United States Fire Insurance v. Allied Towing Corp.

966 F.2d 820
CourtCourt of Appeals for the Fourth Circuit
DecidedMay 21, 1992
DocketNos. 90-1871, 90-1879 and 90-1882
StatusPublished
Cited by18 cases

This text of 966 F.2d 820 (United States Fire Insurance v. Allied Towing Corp.) is published on Counsel Stack Legal Research, covering Court of Appeals for the Fourth Circuit primary law. Counsel Stack provides free access to over 12 million legal documents including statutes, case law, regulations, and constitutions.

Bluebook
United States Fire Insurance v. Allied Towing Corp., 966 F.2d 820 (4th Cir. 1992).

Opinion

OPINION

LUTTIG, Circuit Judge:

This admiralty case arises out of a collision involving a tug, a tow, and a Navy ship. Following the collision, the owner of the tow and its insurance company filed suit against the owner of the tug and the United States. The district court found both the tug and the Navy ship at fault for the collision and apportioned liability equally between the owner of the tug and the United States. The court awarded damages, but declined to award prejudgment interest. The defendants appeal the district court’s apportionment of liability and its damages award. The plaintiffs appeal the district court’s refusal to award prejudgment interest. We affirm the apportionment of liability, vacate the damages award and the denial of the motion for prejudgment interest, and remand the case to the district court.

I.

In the early morning of March 24, 1989, the USS MOUNT BAKER, a Navy ammunition ship, collided with the TMI-96, an unmanned tank barge owned by Transerve Marine, Inc. (“Transerve Marine”). At the time of the collision, the USS MOUNT BAKER was engaged in a search and rescue mission near the Chesapeake Bay with four other Coast Guard and Navy ships. The TMI-96 was transporting fertilizer from the Gulf of Mexico to Virginia, and was in tow of the STARCRESCENT, a tugboat owned by Allied Towing Corporation (“Allied Towing”). Both the USS MOUNT BAKER and the TMI-96 sustained damages in the collision.

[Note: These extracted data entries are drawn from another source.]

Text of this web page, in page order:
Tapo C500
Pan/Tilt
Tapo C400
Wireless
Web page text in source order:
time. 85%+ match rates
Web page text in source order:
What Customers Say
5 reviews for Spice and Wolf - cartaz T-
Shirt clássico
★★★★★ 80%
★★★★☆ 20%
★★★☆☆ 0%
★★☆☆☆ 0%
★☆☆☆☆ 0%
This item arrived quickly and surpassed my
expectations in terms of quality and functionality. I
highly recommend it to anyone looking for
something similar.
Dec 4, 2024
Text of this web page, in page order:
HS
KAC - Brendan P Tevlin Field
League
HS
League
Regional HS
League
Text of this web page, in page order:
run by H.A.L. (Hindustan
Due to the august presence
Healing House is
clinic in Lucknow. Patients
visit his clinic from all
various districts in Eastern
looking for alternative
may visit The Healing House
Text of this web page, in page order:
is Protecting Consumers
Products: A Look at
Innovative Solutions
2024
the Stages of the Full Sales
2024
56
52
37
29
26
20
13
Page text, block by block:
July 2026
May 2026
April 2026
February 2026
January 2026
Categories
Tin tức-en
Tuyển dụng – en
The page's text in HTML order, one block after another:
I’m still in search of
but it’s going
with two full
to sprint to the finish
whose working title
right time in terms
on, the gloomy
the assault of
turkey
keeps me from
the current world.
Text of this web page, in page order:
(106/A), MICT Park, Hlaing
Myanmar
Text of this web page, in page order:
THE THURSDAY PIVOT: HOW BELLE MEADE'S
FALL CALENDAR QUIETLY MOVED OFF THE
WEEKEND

The TMI-96 was insured by United States Fire Insurance Co. (“U.S. Fire”). Transerve Marine recovered $482,000 from U.S. Fire following the collision,1 and then sold the TMI-96. Thereafter, U.S. Fire filed a subrogation claim against the STARCRESCENT, Allied Towing, and the United States.2 Allied Towing answered U.S. Fire’s complaint and filed a cross-claim against the United States. The United States answered the complaint and filed cross-claims against Allied Towing and the STARCRESCENT.

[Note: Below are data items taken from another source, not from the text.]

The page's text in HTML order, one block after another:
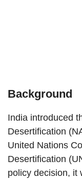
Background
India introduced
Desertification
United Nations
Desertification
policy decision, it
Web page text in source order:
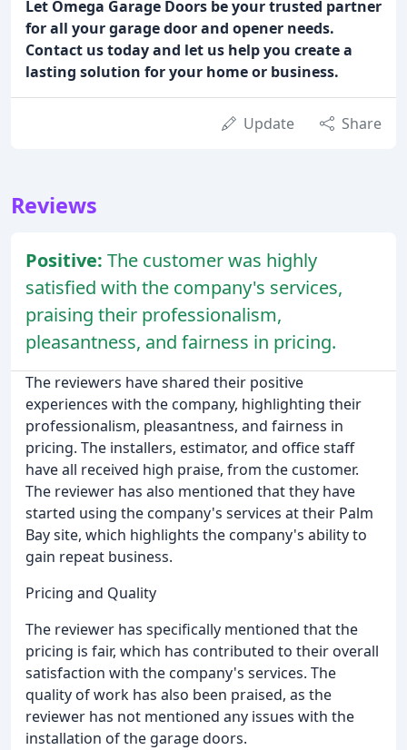
Let Omega Garage Doors be your trusted partner
for all your garage door and opener needs.
Contact us today and let us help you create a
lasting solution for your home or business.
Update Share
Reviews
Positive: The customer was highly
satisfied with the company's services,
praising their professionalism,
pleasantness, and fairness in pricing.
The reviewers have shared their positive
experiences with the company, highlighting their
professionalism, pleasantness, and fairness in
pricing. The installers, estimator, and office staff
have all received high praise, from the customer.
The reviewer has also mentioned that they have
started using the company's services at their Palm
Bay site, which highlights the company's ability to
gain repeat business.
Pricing and Quality
The reviewer has specifically mentioned that the
pricing is fair, which has contributed to their overall
satisfaction with the company's services. The
quality of work has also been praised, as the
reviewer has not mentioned any issues with the
installation of the garage doors.
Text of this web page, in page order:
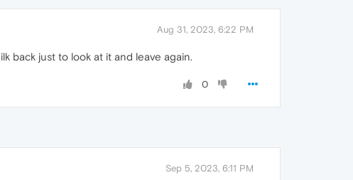
Aug 31, 2023, 6:22 PM
back just to look at it and leave again.
0
Sep 5, 2023, 6:11 PM

Transerve Marine then filed an intervening complaint, seeking to recover the costs of repairs beyond those covered by its insurance policy with U.S. Fire. Allied Towing and the United States answered this complaint as well, and the United States [823]*823filed a counterclaim against Transerve Marine.

On October 9, 1990, following a five-day bench trial, the district court found both the STARCRESCENT and the USS MOUNT BAKER at fault for the collision, and apportioned liability equally between Allied Towing and the United States. The court found that at the time of the collision the USS MOUNT BAKER was not making proper use of its radar, was not sounding fog signals, and was travelling at an excessive speed. As for the STARCRESCENT, the court found that its use of a 2000-foot tow line was unnecessarily risky; that it failed to make proper use of its radar, was not sounding fog signals, and was travel-ling at an excessive speed; and that the captain of the tug did not attempt to make radio contact with the USS MOUNT BAKER. The court found that the TMI-96 was not at fault.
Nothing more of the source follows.